Are we at a transition point in eradicating stigma?
I hope so. There’s been a real increase in the number of people who want to become psychiatrists and clinical psychologists. And I have a sense that, especially among young people, it’s expected to talk openly about things that people used to be ashamed of. Celebrities and athletes have been coming forward, like Lady Gaga, Bruce Springsteen, Jane Fonda, and Metta Sandiford-Artest.
But my real heroes are the people like my students who, on the first day of class, tell everyone, “I have Tourette syndrome, so please don’t be too upset when I say something that is inappropriate. I’m trying to control it, but sometimes I’ll say a swear word.” Or the student who says, “Getting diagnosed with ADHD was one of the best days of my Freshman year. For the first time, somebody saw that I wasn’t lazy or stupid. I just needed support.”
I’m not as optimistic about the most serious conditions. Things like schizophrenia and substance abuse threaten the ideals of capitalist society, that we should always be in control and masters of ourselves.

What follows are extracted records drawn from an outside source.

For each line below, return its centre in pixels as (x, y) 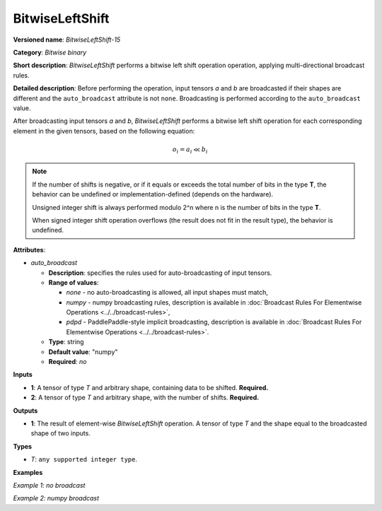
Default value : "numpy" (83, 352)
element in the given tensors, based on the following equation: (104, 131)
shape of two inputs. (61, 433)
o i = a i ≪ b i (190, 150)
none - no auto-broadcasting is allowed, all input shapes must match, (167, 293)
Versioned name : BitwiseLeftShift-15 (67, 40)
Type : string (66, 342)
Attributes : (29, 249)
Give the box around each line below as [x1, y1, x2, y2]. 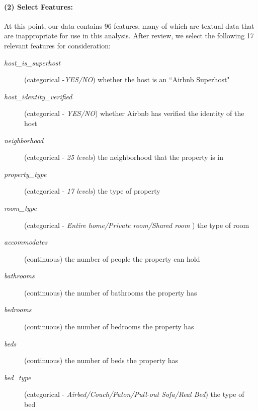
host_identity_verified [4, 91, 72, 101]
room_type [4, 202, 37, 213]
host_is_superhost [4, 57, 61, 68]
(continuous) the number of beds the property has [24, 355, 179, 366]
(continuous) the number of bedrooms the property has [24, 321, 194, 332]
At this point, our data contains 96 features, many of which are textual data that [4, 20, 254, 31]
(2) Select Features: [4, 1, 73, 12]
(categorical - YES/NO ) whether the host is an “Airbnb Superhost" [24, 74, 230, 85]

What led to this transition point?
So many things have changed the way we view human suffering and disability in general. You can take a particular case, like autism, and see how much our changing views of autism have come about because of our changing economies. The people who used to be denigrated for being "computer nerds" are now our heroes.
We’re also appreciating remote work. We’re starting to value stay-at-home parents more, and stay-at-home dads, which used to be considered weird. Why is that important? Being able to value a stay-at-home dad is to say that you are not necessarily disabled if you are not engaged in wage labor. You’re not a bad person if you’re not the sole breadwinner. The person with the disability who lives with their family, who doesn’t move out at the arbitrary age of 18, isn’t seen as violating some set of social rules. The disability rights movement, which includes the rights of people to have new identities, is also expanding the view that we all exist on a spectrum and that we can change over time. Being human means having some fluidity and change. Our views of mental illness are following that as well. It’s this openness and fluidity that I see as the tide that’s raising all boats.
Which is not to say that people aren’t suffering or discriminated against due to societal beliefs. But we’re more aware that that’s a form of suffering that we can eventually have control over. Because culture created it. If culture created it, we can change it.
How can people continue striving to eliminate stigma?
One of the things that bothers me is how much effort has been put toward eradicating stigma through education and awareness, like public service announcements and commercials. There’s nothing wrong with that, but Patrick Corrigan at the University of Illinois wrote a book called The Stigma Effect, in which he’s pretty clear that those things don’t work very well.
So, what does work? When we have interactions. We can get all the education we want, but if we don’t have proximity and interaction with networks and family who have mental illness and talk about them, we’re not going to get where we want to go.
One substitute for proximity is cinematic and television depictions. When I started working on autism in South Korea in the early 2000s, nobody would talk about mental illnesses. On autism, they would say, “Oh we don’t have that here,” or “We do, but it’s very rare.” If I heard somebody had a friend or colleague with autism, they would say, “They have autism, but you can’t talk to them because I never mentioned that I know.” It was so secretive. Today we’re seeing change in South Korea led in part by cinematic and television depictions. The Good Doctor, for example, was invented in Korea. It showed autism in a way that it had never been depicted before.